Geht das? Macht das Sinn?

Ja! Und nochmal ja!

Es zahlt sich definitiv für deine Gesundheit aus.

Warum das so ist und wie ich dir dabei helfen möchte, erfährst du in diesem Artikel.

Die Entstehungsgeschichte meiner Anti-Weicker-Challenge

Weicker ist ein zusammengesetztes Wort aus Weizen und Zucker. 

Es soll dir dabei helfen, die Challenge in Erinnerung zu behalten und dich dabei zum Schmunzeln bringen. 😉

Auf zu neuen Ufern: Mit der Anti-Weicker-Challenge möchte ich dir neue Horizonte eröffnen und dir helfen, dich gesünder zu ernähren.
Auf zu neuen Ufern: Mit der Anti-Weicker-Challenge möchte ich dir neue Horizonte eröffnen und dir helfen, dich gesünder zu ernähren.

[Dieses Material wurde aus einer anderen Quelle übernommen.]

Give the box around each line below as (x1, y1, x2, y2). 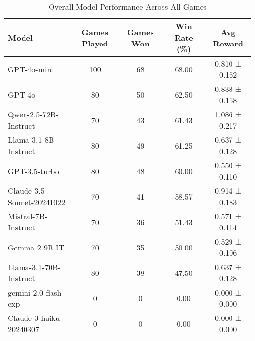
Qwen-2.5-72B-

Challenge bedeutet, dass du eine bestimmte Zeit lang – diesmal während der Fastenzeit von 10. Februar bis 26. März 2016 – deine Komfortzone verlassen wirst.

Um neue Erfahrungen zu sammeln.

Und um dir selbst etwas Gutes zu tun.

Ich habe die Herausforderung in unterschiedliche Schwierigkeitsgrade eingeteilt, damit jede/r mitmachen kann. Doch dazu später mehr.

Erstmal möchte ich dir erzählen, warum ich diese Challenge starte.

Durch meinen Fitnessblog habe ich mich in den letzten Jahren viel mit Ernährung beschäftigt und bin zu dem Schluss gekommen, dass sich die Vermeidung von Zucker und Weizen positiv auf meine Gesundheit, mein Aussehen und meine Leistungsfähigkeit auswirkt.

Vor allem diese (Hör-)Bücher zum Thema haben mich beeindruckt und überzeugt:

Aufgrund der Erkenntnisse aus diesen Büchern und vielen guten Blogartikeln (zum Beispiel auf Marathonfitness.de oder HealthyHabits.de) konsumiere ich nun schon ein gutes Jahr lang verhältnismäßig wenig Zucker und Weizen.

Mit der aktuellen Challenge möchte aber auch ich noch ein neues Level erreichen und während der Fastenzeit komplett auf Weizen und Zucker verzichten.

Aber der Reihe nach. 😉

Warum gerade auf Weizen und Zucker verzichten?

Zucker und Weizen sind in den letzten Jahren immer mehr in Verruf geraten.

Die beiden Nahrungsmittel sollen ungesund sein. Ja man liest sogar, dass sie süchtig machen und Krankheiten auslösen können.

Aber was davon stimmt wirklich?

Leider mehr, als wir gemeinhin wahr haben wollen …

Warum du auf Weizen verzichten solltest

Auf hochgezüchteten Weizen weitestgehend zu verzichten, ist eine gute Idee.
Auf hochgezüchteten Weizen weitestgehend zu verzichten, ist eine gute Idee.

Wenn du dich aufmerksam im Supermarkt umsiehst und dabei auch die Etiketten der Produkte liest, wirst du schon bald eines bemerken: Weizen ist allgegenwärtig.

Und nicht nur in der Backwarenabteilung.

Das Problem dabei: Es handelt sich dabei nicht mehr um ein Naturprodukt, sondern um hochgezüchteten Weichweizen, der mehr die industriellen Bedürfnisse (hoher Ertrag, niedrige Kosten, einfache Handhabung, Vielseitigkeit in der Weiterverarbeitung) erfüllt, als unsere menschlichen.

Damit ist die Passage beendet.